Improved thermal stability of phytase from Yersinia intermedia by physical adsorption immobilization on amino-multiwalled carbon nanotubes.

Abstract

Phytase is used in poultry diets to hydrolyze and release of phytate-bound phosphorus. Immobilization on nanomaterials optimizes enzyme's thermal stability and reusability. This study aimed to immobilize the recombinant phytase from Yersinia intermedia on the surface of amino-multi-walled carbon nanotubes (amino-MWCNTs) by physical adsorption. For this, zeta potential measurement, FTIR spectroscopic analysis, scanning electron microscope (SEM), kinetic as well as thermodynamic parameters were used to characterize immobilized phytase on amino-MWCNTs. According to results, the optimum temperature of the immobilized phytase increased from 50 to 70°C and also thermal and pH stability improved considerably. Moreover, immobilization led to an increase in the value of Km and kcat from 0.13 to 0.33mM and 2220 to 2776s-1, respectively.

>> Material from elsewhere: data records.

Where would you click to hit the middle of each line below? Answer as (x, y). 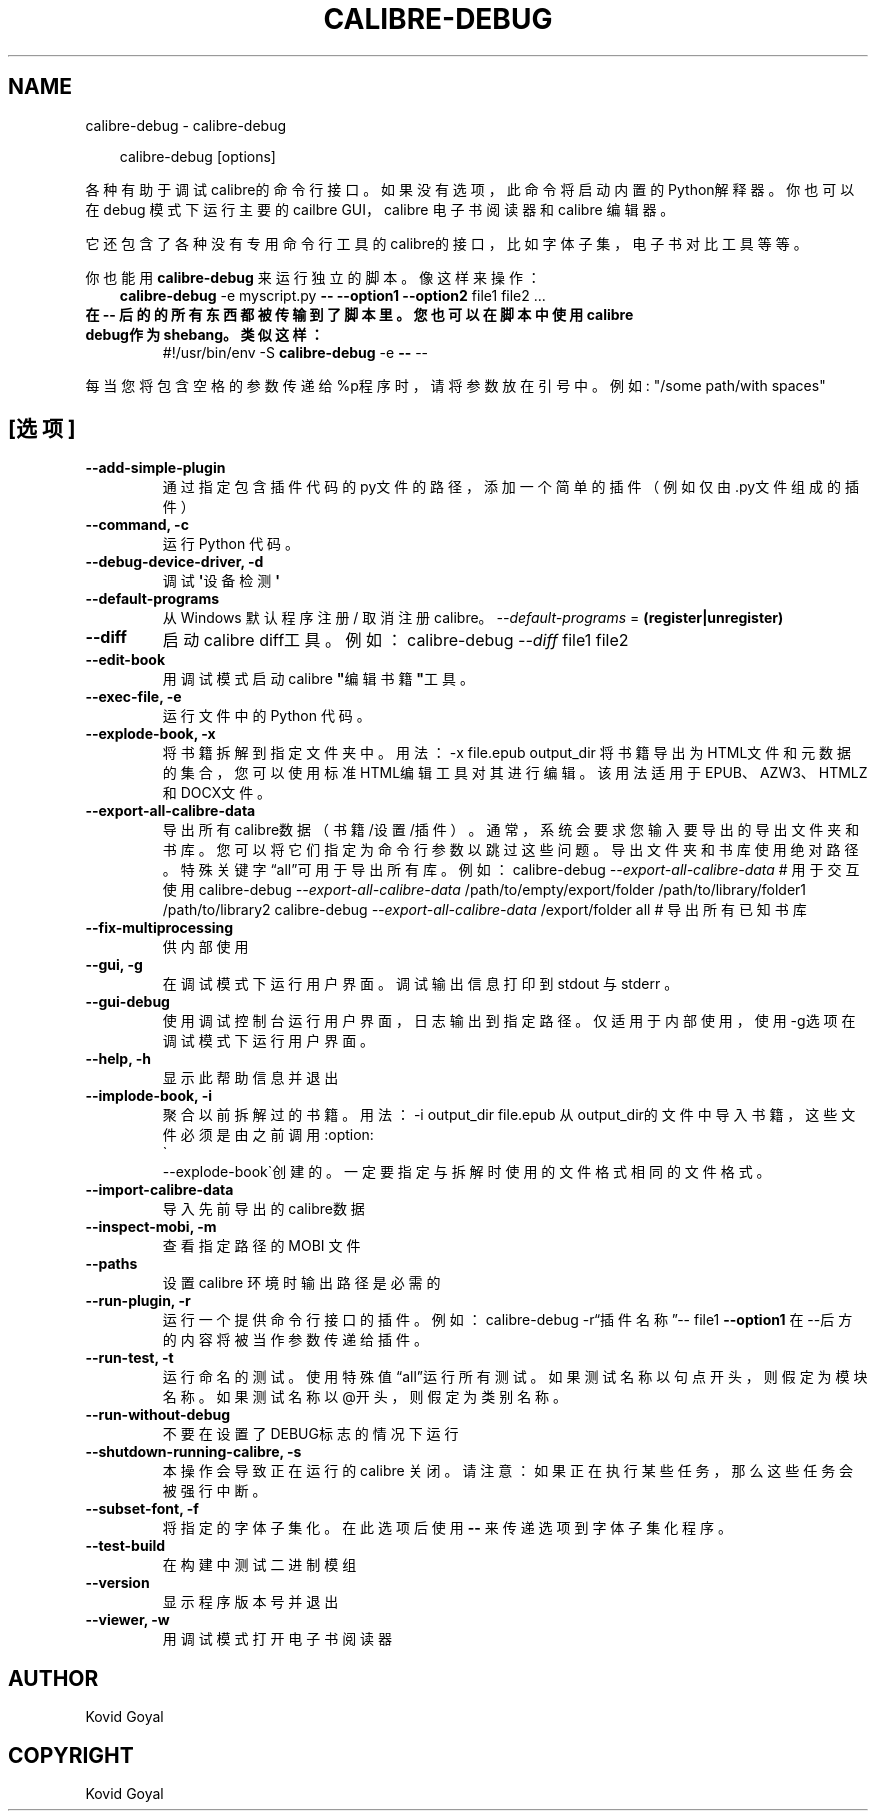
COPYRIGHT (71, 1755)
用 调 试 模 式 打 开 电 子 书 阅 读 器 (277, 1639)
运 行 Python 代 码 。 (231, 544)
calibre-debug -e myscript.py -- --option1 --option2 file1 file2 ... (332, 295)
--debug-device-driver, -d (174, 562)
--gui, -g (114, 965)
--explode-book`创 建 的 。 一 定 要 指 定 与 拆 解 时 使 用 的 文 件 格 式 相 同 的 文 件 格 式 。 (466, 1172)
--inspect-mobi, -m (151, 1227)

In addition, the changes in activation energy of thermal inactivation (ΔE#a (D)), the free energy of thermal inactivation (ΔG#D) and the enthalpy of thermal inactivation (ΔH#D) for immobilized phytase increased by +11.05, +24.7 and +11.4kj/mole, respectively, while the value of the change in the entropy of thermal inactivation (ΔS#D) decreased by -0.04 kj/mole.K. Overall, our results showed that adsorption immobilization of phytase on amino-MWCNTs increases thermal, pH and storage stability as well as some of kinetic parameters.